Pour beaucoup, le cas WikiLeaks a ouvert un débat de fond sur les frictions entre protection des données et accès public sur le web libre. Dans une chronique sur le site du Guardian datée du 6 décembre, John Naughton écrivait : « La leçon la plus évidente [de l’affaire WikiLeaks] est qu’il s’agit de la première confrontation majeure entre l’ordre établi et la culture internet. Il y a déjà eu des prémices, mais là, nous sommes en plein dedans ». Pendant qu’Assange était derrière les barreaux, WikiLeaks et les sites « miroir », qui se sont multipliés pour le contenu du site, menaçaient de publier un code permettant de mettre au jour des données gouvernementales et commerciales non censurées, plus sensibles, si Assange était tué ou condamné. Le 8 décembre, Wikileaks a déclaré que l’arrestation de son fondateur ne l’empêcherait pas de poster de nouvelles révélations, et, geste à l’appui, le site a publié une nouvelle série de télégrammes portant sur la décision britannique de relâcher Abdel Baset Ali al-Megrahi, le poseur de bombe de l’attentat de Lockerbie.
Pour les entreprises, l’affaire WikiLeaks pourrait faire office de précédent instructif sur la protection des informations sensibles. Joseph Turow, professeur de communication à l’Ecole de communication Annenberg de l’Université de Pennsylvanie, assure que les mémos du département d’Etat publiés par WikiLeaks, s’ils sont controversés, sont sans doute beaucoup plus réfléchis et mesurés que la plupart des communications internes des entreprises. « Si j’étais un PDG, tout ceci me mettrait mal à l’aise. Je serais très inquiet que cela puisse arriver à mon organisation », explique-t-il. « Les mémos qui ont été publiés semblent incroyablement modérés par rapport aux e-mails que les gens s’envoient dans le monde de l’entreprise ».
Mauvaise publicité et secret des affaires
Bruce Schneier, auteur de plusieurs livres sur la sécurité informatique et fondateur de BT Counterpane, une entreprise de sécurité, affirme que l’ascension de WikiLeaks est liée à un excès de classification des informations et à une presse trop faible qui agit en « sténographe » pour le gouvernement. Il explique que le gouvernement américain fait aujourd’hui l’expérience d’un phénomène auxquels ont été confrontées les industries de la musique et du cinéma ces dernières années – l’émergence de réseaux de distribution numériques qui se sont posés en alternative des systèmes que les maisons de disques et les producteurs essayaient de contrôler.
Bien que WikiLeaks ait diffusé des informations pendant 18 mois, la majorité concernant les guerres en Irak et en Afghanistan, les communiqués du département d’Etat semblent avoir augmenté l’attention porté au site et généré une réaction virulente, remarque le professeur Werbach. Par exemple, les compagnies de carte de crédit, Paypal et Amazon ont décidé de couper les canaux qui permettaient à WikiLeaks de se financer, apparemment sous la pression des autorités. « Cela devient dangereux lorsque le gouvernement dit à des entreprises privées que certains contenus devraient être privés de l’accès au réseau », note-t-il. Il est également « raisonnable pour les entreprises de se demander si WikiLeaks a franchi une ligne jaune dans ses révélations les plus récentes ».

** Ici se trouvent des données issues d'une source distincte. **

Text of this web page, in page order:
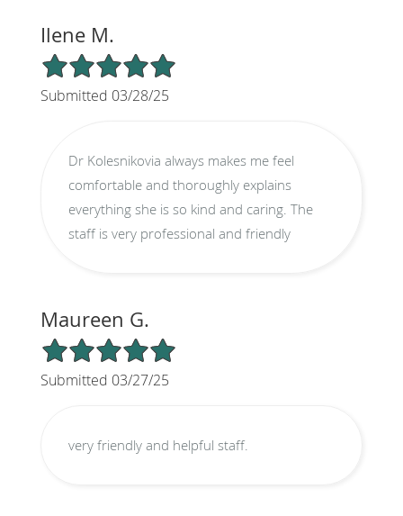
Ilene M.
5/5 Star Rating
Submitted 03/28/25
Dr Kolesnikovia always makes me feel
comfortable and thoroughly explains
everything she is so kind and caring. The
staff is very professional and friendly
Maureen G.
5/5 Star Rating
Submitted 03/27/25
very friendly and helpful staff.
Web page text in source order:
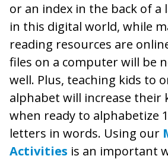
or an index in the back of a
in this digital world, while
reading resources are
files on a computer will be
well. Plus, teaching kids to
alphabet will increase their
when ready to alphabetize
letters in words. Using our
Activities is an important
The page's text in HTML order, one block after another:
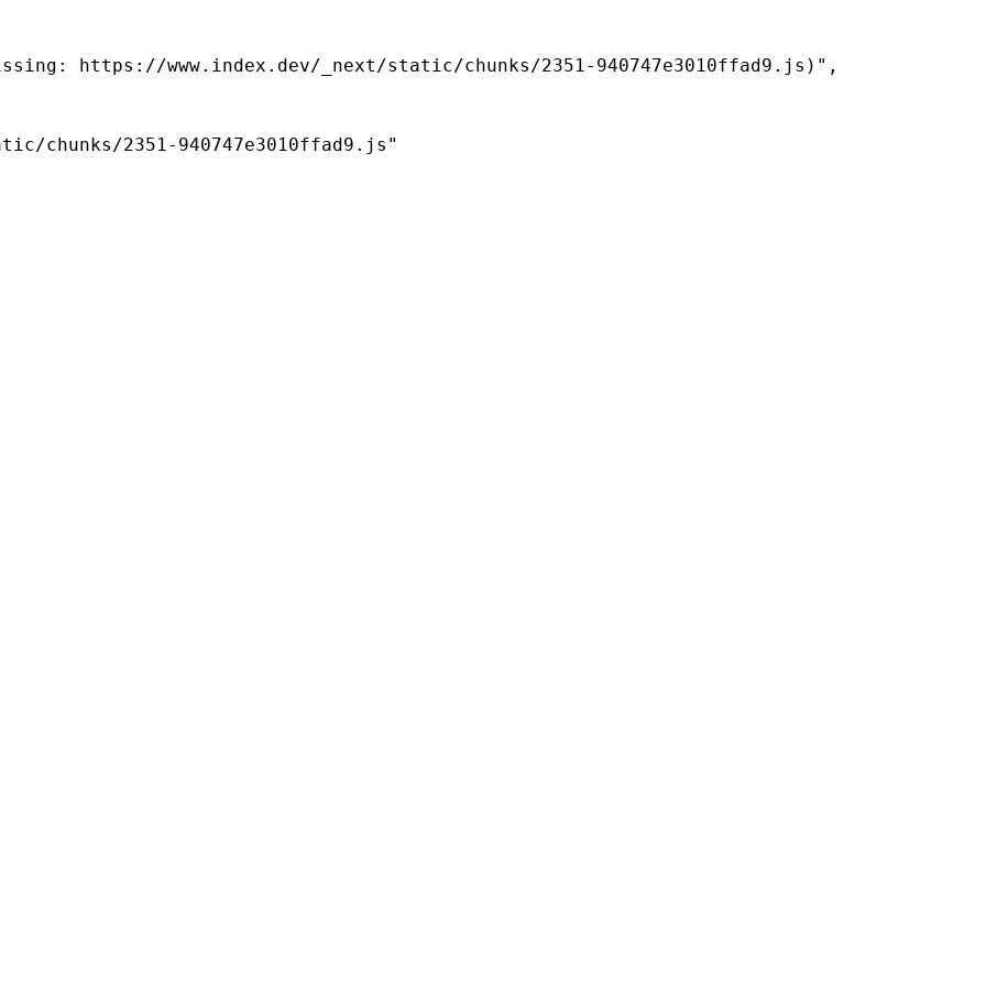
https://www.index.dev/_next/static/chunks/2351-940747e3010ffad9.js)",
chunks/2351-940747e3010ffad9.js"
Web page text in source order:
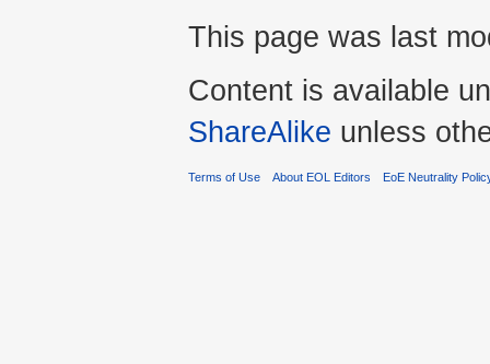
This page was last
Content is available
ShareAlike unless
Terms of Use About EOL Editors EoE Neutrality
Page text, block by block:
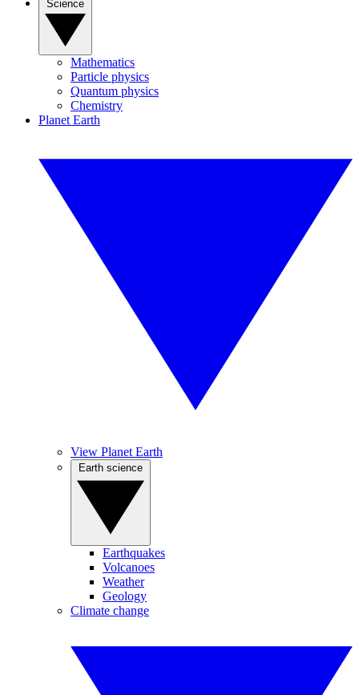
Mathematics
Particle physics
Quantum physics
Chemistry
Planet Earth
View Planet Earth
Earthquakes
Volcanoes
Weather
Geology
Climate change
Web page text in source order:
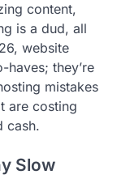
content,
is a dud, all
website
haves; they’re
mistakes
are costing
cash.
Slow
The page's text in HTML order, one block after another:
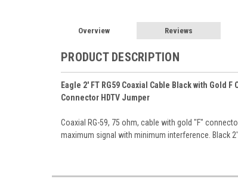
Overview Reviews
PRODUCT DESCRIPTION
Eagle 2' FT RG59 Coaxial Cable Black with Gold
Connector HDTV Jumper
Coaxial RG-59, 75 ohm, cable with gold "F"
maximum signal with minimum interference. Black 2'
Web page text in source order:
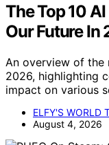
The Top 10
Our Future In
An overview of the
2026, highlighting
impact on various
ELFY'S WORLD
August 4, 2026
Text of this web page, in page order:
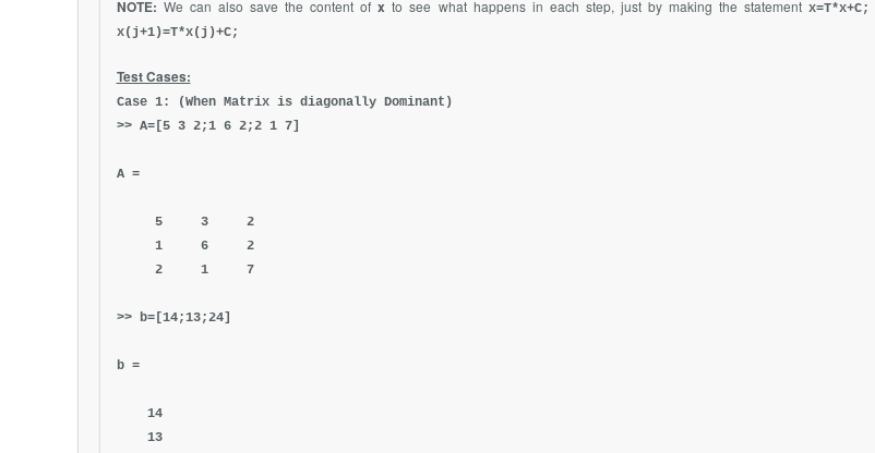
NOTE: We can also save the content ofxto see what happens in each step, just by making the statementx=T*x+C;
x(j+1)=T*x(j)+C;
Test Cases:
Case 1: (When Matrix is diagonally Dominant)
>> A=[5 3 2;1 6 2;2 1 7]
A =
5 3 2
1 6 2
2 1 7
>> b=[14;13;24]
b =
14
13
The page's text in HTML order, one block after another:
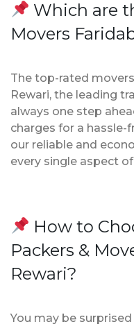
Which are
Movers
The top-rated
Rewari, the leading
always one step
charges for a hassle-
our reliable and
every single aspect
How to
Packers &
Rewari?
You may be

Andrea Matwyshyn, professeur de droit et d’éthique des affaires à Wharton, explique que la société peine à trouver un équilibre entre le besoin de contrôle de l’information et ces révélations qui peuvent aider le pays à « mieux définir sa propre trajectoire ». Selon elle, les gouvernements et les organisations devraient moins s’intéresser à WikiLeaks qu’à l’origine de la fuite car « une fois que [l’information] atterrit dans l’univers sauvage du web, aller la retirer du cyberespace est impossible ».
Le ministre des affaires étrangères australien Kevin Rudd, qualifié de « maniaque du contrôle » dans les mémos, affirme de même qu’Assange n’est pas le vrai responsable de la publication non autorisée des plus de 200 000 notes diplomatiques. « Dans ce petit exercice, les vrais coupables sont ceux qui lui ont transmis l’information, parce que ce sont ceux-là qui ont trahi le lien de confiance. Ils méritent d’être poursuivis et traduits en justice », a déclaré Rudd devant des reporters. Le soldat Bradley Manning a confessé dans des forums en ligne qu’il téléchargeait des documents classifiés des réseaux de l’armée américaine – dont des télégrammes diplomatiques du département d’Etat – et les donnait à WikiLeaks. Il est aujourd’hui détenu sur la base des Marines de Quantico en Virginie, et risque jusqu’à 52 ans de prison pour avoir transmis des informations non autorisées extraites des ordinateurs de l’armée.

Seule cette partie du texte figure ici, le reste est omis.